Un metier dont vous ignorez peut-etre l’existence hinh anh 1Tô Quôc Nghi. Photo : VNP


Une chemise à carreau, un jean bleu, des cheveux longs lissés à l’arrière… À première vue, Tô Quôc Nghi, 31 printemps aujourd’hui, ressemblerait plutôt à un artiste un peu bohème... Mais il exerce un métier peu commun: collectionneur de figurines. Eh oui, c’est son gagne-pain. Il y en a qui sont médecins, coiffeurs, enseignants, journalistes… Eh bien Tô Quôc Nghi, lui, collectionne des figurines...   

«On a tous été fans de dessins animés quand on était petit… Alors en général, quand on grandit, on nourrit d’autres passions. Eh bien pas moi, et ça, j’assume!... J’adore les figurines qui représentent des personnages de dessins animés. En bois, en plastique, en métal… Je prends tout ce que je trouve… Ça a commencé dans les années 2000, mais à l’époque, c’était assez difficile de faire des collections de ce genre-là, ici, au Vietnam», raconte-t-il.  

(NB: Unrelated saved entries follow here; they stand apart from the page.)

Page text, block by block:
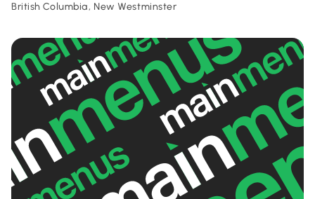
British Columbia, New Westminster
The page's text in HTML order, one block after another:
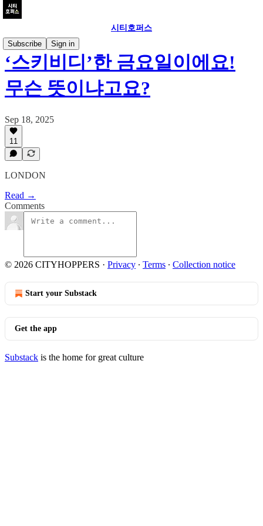
시티호퍼스
Subscribe
Sign in
‘스키비디’한 금요일이에요!
무슨 뜻이냐고요?
Sep 18, 2025
11
LONDON
Read →
Comments
© 2026 CITYHOPPERS · Privacy ∙ Terms ∙ Collection notice
Start your Substack
Get the app
Substack is the home for great culture
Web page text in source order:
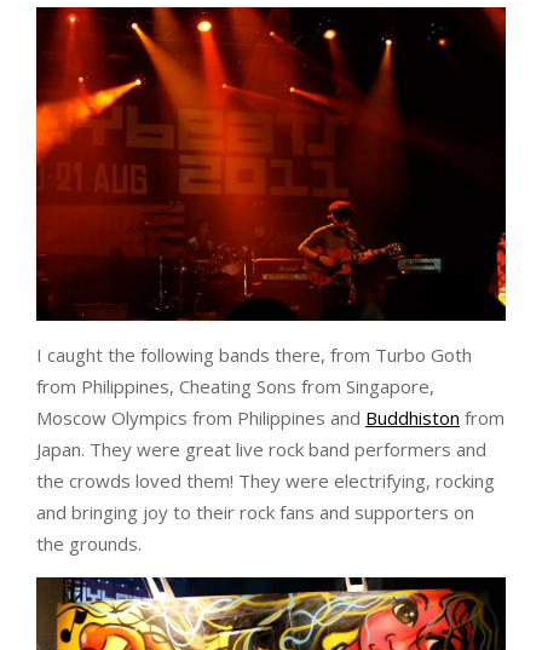
I caught the following bands there, from Turbo Goth
from Philippines, Cheating Sons from Singapore,
Moscow Olympics from Philippines and Buddhiston from
Japan. They were great live rock band performers and
the crowds loved them! They were electrifying, rocking
and bringing joy to their rock fans and supporters on
the grounds.
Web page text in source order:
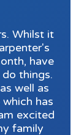
Whilst it
have
things.
well as
has
excited
family
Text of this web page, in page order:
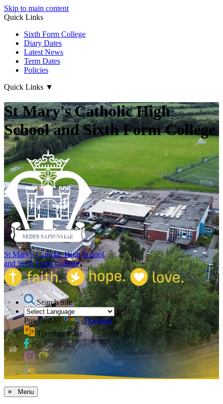
Skip to main content
Quick Links
Sixth Form College
Diary Dates
Latest News
Term Dates
Policies
Quick Links ▼
St Mary's Catholic High
School and Sixth Form College
St Mary's Catholic High School
and Sixth Form College
Search Site
Powered by
Translate
Translate Page
Facebook
Instagram
MCAS
≡ Menu
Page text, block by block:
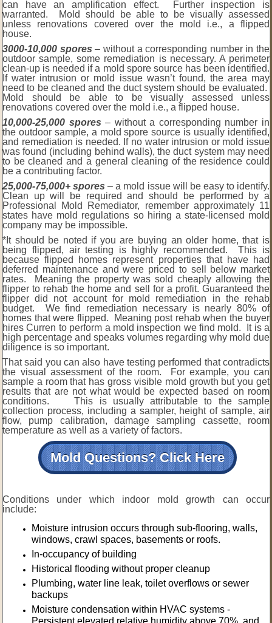
can have an amplification effect. Further inspection is
warranted. Mold should be able to be visually assessed
unless renovations covered over the mold i.e., a flipped
house.
3000-10,000 spores – without a corresponding number in the
outdoor sample, some remediation is necessary. A perimeter
clean-up is needed if a mold spore source has been identified.
If water intrusion or mold issue wasn’t found, the area may
need to be cleaned and the duct system should be evaluated.
Mold should be able to be visually assessed unless
renovations covered over the mold i.e., a flipped house.
10,000-25,000 spores – without a corresponding number in
the outdoor sample, a mold spore source is usually identified,
and remediation is needed. If no water intrusion or mold issue
was found (including behind walls), the duct system may need
to be cleaned and a general cleaning of the residence could
be a contributing factor.
25,000-75,000+ spores – a mold issue will be easy to identify.
Clean up will be required and should be performed by a
Professional Mold Remediator, remember approximately 11
states have mold regulations so hiring a state-licensed mold
company may be impossible.
*It should be noted if you are buying an older home, that is
being flipped, air testing is highly recommended. This is
because flipped homes represent properties that have had
deferred maintenance and were priced to sell below market
rates. Meaning the property was sold cheaply allowing the
flipper to rehab the home and sell for a profit. Guaranteed the
flipper did not account for mold remediation in the rehab
budget. We find remediation necessary is nearly 80% of
homes that were flipped. Meaning post rehab when the buyer
hires Curren to perform a mold inspection we find mold. It is a
high percentage and speaks volumes regarding why mold due
diligence is so important.
That said you can also have testing performed that contradicts
the visual assessment of the room. For example, you can
sample a room that has gross visible mold growth but you get
results that are not what would be expected based on room
conditions. This is usually attributable to the sample
collection process, including a sampler, height of sample, air
flow, pump calibration, damage sampling cassette, room
temperature as well as a variety of factors.
Mold Questions? Click Here
Conditions under which indoor mold growth can occur
include:
Moisture intrusion occurs through sub-flooring, walls,
windows, crawl spaces, basements or roofs.
In-occupancy of building
Historical flooding without proper cleanup
Plumbing, water line leak, toilet overflows or sewer
backups
Moisture condensation within HVAC systems -
Persistent elevated relative humidity above 70%, and
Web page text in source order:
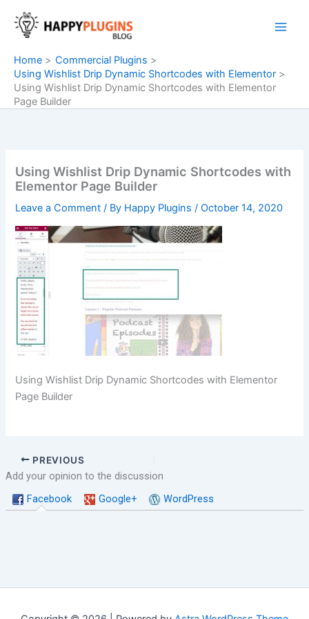
content
Home
Commercial Plugins
Using Wishlist Drip Dynamic Shortcodes with Elementor
Using Wishlist Drip Dynamic Shortcodes with Elementor
Page Builder
Using Wishlist Drip Dynamic Shortcodes with
Elementor Page Builder
Leave a Comment / By Happy Plugins/October 14, 2020
Using Wishlist Drip Dynamic Shortcodes with Elementor
Page Builder
PREVIOUS
Add your opinion to the discussion
Facebook
Google+ WordPress

Un metier dont vous ignorez peut-etre l’existence hinh anh 2Une de ses figures. Photo : Kenh14.vn

Issu d’une famille d’enseignants, Tô Quôc Nghi est lui aussi professeur. «Était», devrait-on dire… Après avoir obtenu un diplôme à l’Université nationale de Hô Chi Minh-ville, il a en effet enseigné le dessin pendant deux ans dans une école primaire… avant de finalement tout laisser en plan pour se consacrer à son unique passion: les figurines.

D’accord, lui ont dit ses parents, mais à condition qu’au bout de trois ans, tu réussisses à devenir autonome…

Pari gagné! Aujourd’hui, Tô Quôc Nghi est collectionneur et fier de l’être. 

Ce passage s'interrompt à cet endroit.